Hi meesha121,my wife got her multiple entry visa for one year and she came to Victoria twice and every time she came to Victoria she never stayed longer than 10 days and if I'm not mistaken she's been told that she can not stay any longer than three months per visit but also its a good idea if you give the immigration a call just to get the confirmation from them...Hope that helps...Cheeeers....

Regards,

banyuwangi


----------



## CCMS (Oct 10, 2013)

meesha121 said:


> The grant notice states;
> 
> Visa Grant Date: 16 October 2013
> Stay For/Until: 3 Month(s)
> ...


Yes, it is unlimited,in principle. They are looking for some "balance" between visits, but interpretation of what is balance and what is a "genuine visit" seems to vary wildly. Be prepared to be questioned on re-entry. I have had clients do overnight trips to NZ or PNG after 3 months with no problems, while others got the 3rd degree.


----------



## ilalang (Sep 5, 2013)

@meesha121

If it is subclass 676 (tourist visa), it is the multiple entry visa and the condition are :
8101	Not allowed to work
8201	Max 3 months for stay /study
8503	No further stay
Means your partner allowed to enter Australia many times with max 3 month stay every visit.


----------



## MarkNortham (Dec 19, 2012)

Hi Meesha -

It's also helpful to note that the 3-month stay will allow you to remain for the full length of that stay, even if it goes past the "Last date to arrive" date of the visa. So if you entered Australia 1 month before the expiration date of the visitor visa, you could still stay for the 3 month maximum period of the stay.

Hope this helps -

Best,

Mark Northam


----------



## meesha121 (Apr 10, 2012)

thank you so much for all your replies - we didn't say anything about multiple entries on our application so this is an unexpected surprise - this will definitely make the wait for his partner visa a little easier

just one more thing that I have just thought of - what if my partner is requested to attend an interview for his partner visa application whilst he is in Australia on his tourist visa? Would he be required to return to Indonesia or could he complete this over the phone whilst in Australia?


----------



## CollegeGirl (Nov 10, 2012)

That would be up to the CO conducting the interview, meesha.


----------



## banyuwangi (Sep 20, 2013)

meesha121 said:


> thank you so much for all your replies - we didn't say anything about multiple entries on our application so this is an unexpected surprise - this will definitely make the wait for his partner visa a little easier
> 
> just one more thing that I have just thought of - what if my partner is requested to attend an interview for his partner visa application whilst he is in Australia on his tourist visa? Would he be required to return to Indonesia or could he complete this over the phone whilst in Australia?

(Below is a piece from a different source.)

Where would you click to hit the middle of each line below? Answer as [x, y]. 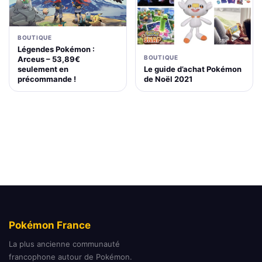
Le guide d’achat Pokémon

Hi meesha121,we were also surprise that my wife got her visa granted for one year because initially we only applied for tourist visa but instead my wife got a multiple entry visa for one year and we were very happy about it...Cheeers...


----------



## rsgurlygirl (Oct 29, 2013)

Hi. Im not sure if you already got your answer onthese 676 tourist. I currently have a 676 tourist. And yes you can go visit up to 3 months at a time within the year. But you have to leave when the 3 months is up. Just go offshore at least. I went onmy 1st one already. Came back to US to apply for pmv visa. And i will be going on my 2nd entry on my 676 tourist on feb 25,2014 for 3 months. Hopefully my pmv will be granted. But i still have to get offshore may 25. Since thats my 3 month line. Go to bali then either get an extension on my 676 or re apply for a new 600 TV since then my 676 will be expiring the following month when i go off shore. Cheers


----------